Jefferson e Rabello concedem coletiva sobre o momento atual e lamentam protesto violento
Atualizado em 08-02-2018, 13:11

Um dia que nenhum botafoguense gostaria que existisse, mas que precisa ser encarado de frente. O Botafogo foi eliminado de forma precoce da Copa do Brasil para a Aparecidense, um golpe duro no torcedor e no elenco alvinegro. Em entrevista coletiva, Jefferson e Igor Rabello expuseram questões importantes da derrota em campo e do comportamento violento de algumas pessoas que receberam a delegação alvinegra com pedradas no retorno da equipe ao Rio de Janeiro. Entristecidos, os jogadores repudiaram o ato de violência e reafirmaram o compromisso para recolocar o Botafogo no rumo certo. O pacto começa no clássico contra o Flamengo, sábado, pela semifinal da Taça Guanabara. Um jogo, segundo eles, para doar sangue.

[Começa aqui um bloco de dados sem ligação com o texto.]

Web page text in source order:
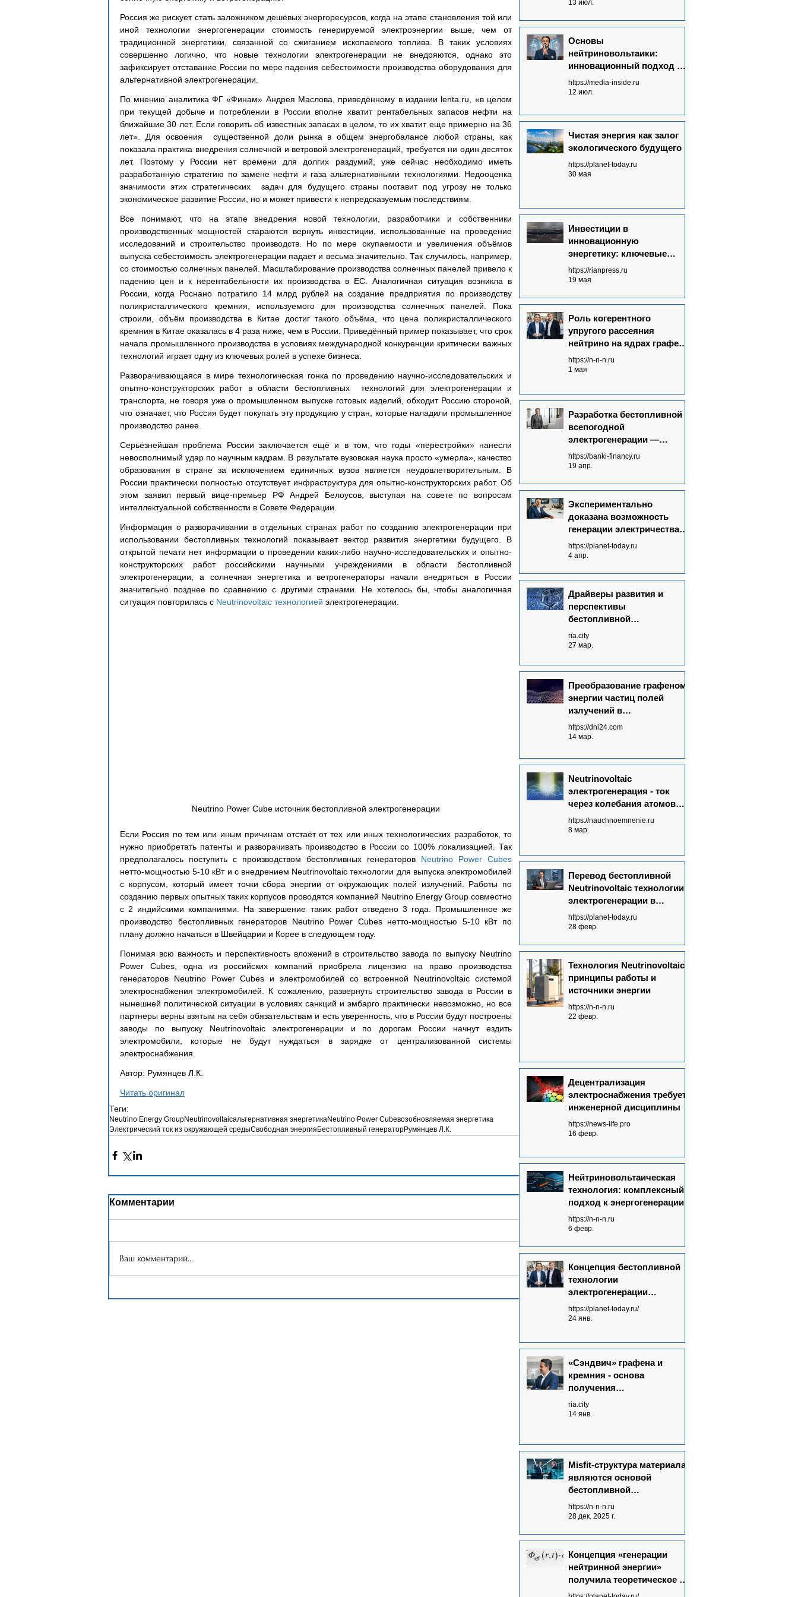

Jefferson abriu a coletiva comentando sobre uma filmagem ainda no campo de jogo após a partida em que estaria rindo e "fazendo pouco caso" da eliminação da equipe. O ídolo explicou o ocorrido e relatou sua tristeza diante de uma repercussão completamente equivocada.

- Sei que vocês tem muitas perguntas para fazer para gente, mas gostaria de abrir falando sobre o episódio que me envolveu no jogo. Após a partida me filmaram sorrindo e muitos disseram que não me importei com a desclassificação do Botafogo. Juntamente com o grupo e com minha família estou bem tranquilo. Sei do meu caráter e de tudo que já fiz pelo Botafogo. O que mais me doeu foi ver a minha torcida, que amo de paixão e por quem já fiz de tudo, duvidar do meu caráter. É como se sua esposa e filhos duvidassem do seu caráter. Sei que os verdadeiros botafoguenses não duvidam do meu caráter. Se fossem de outros clubes eu não me importaria. Praticamente não dormi após a nossa queda da Copa do Brasil. Lamentamos muito, isso vai doer por bastante tempo, mas temos que levantar a cabeça, temos muitos jogos pela frente - disse Jefferson.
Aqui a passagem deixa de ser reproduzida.